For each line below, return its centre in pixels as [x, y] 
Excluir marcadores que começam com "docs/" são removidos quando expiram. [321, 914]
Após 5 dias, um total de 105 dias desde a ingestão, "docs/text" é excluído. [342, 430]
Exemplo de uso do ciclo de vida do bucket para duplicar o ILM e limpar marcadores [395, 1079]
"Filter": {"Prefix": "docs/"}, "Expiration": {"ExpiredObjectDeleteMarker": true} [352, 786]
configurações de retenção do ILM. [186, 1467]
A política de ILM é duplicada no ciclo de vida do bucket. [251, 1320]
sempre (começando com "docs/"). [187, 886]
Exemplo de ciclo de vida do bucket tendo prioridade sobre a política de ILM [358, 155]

——————————

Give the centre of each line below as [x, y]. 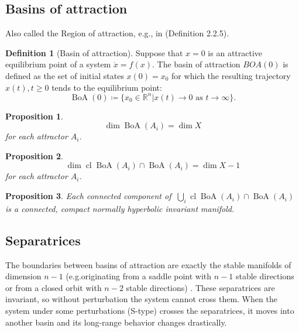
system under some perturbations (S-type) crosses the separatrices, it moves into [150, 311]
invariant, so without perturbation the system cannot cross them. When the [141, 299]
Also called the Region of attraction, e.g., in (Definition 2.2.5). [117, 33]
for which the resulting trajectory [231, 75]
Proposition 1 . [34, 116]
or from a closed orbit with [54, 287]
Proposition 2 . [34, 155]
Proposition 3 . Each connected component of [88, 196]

——————————

Task to carry out = From the listing, copy every line where the string "vida" appears.

Your solution =
Exemplo de uso do ciclo de vida do bucket para duplicar o ILM e limpar marcadores [395, 1079]
A política de ILM é duplicada no ciclo de vida do bucket. [251, 1320]
Exemplo de ciclo de vida do bucket tendo prioridade sobre a política de ILM [358, 155]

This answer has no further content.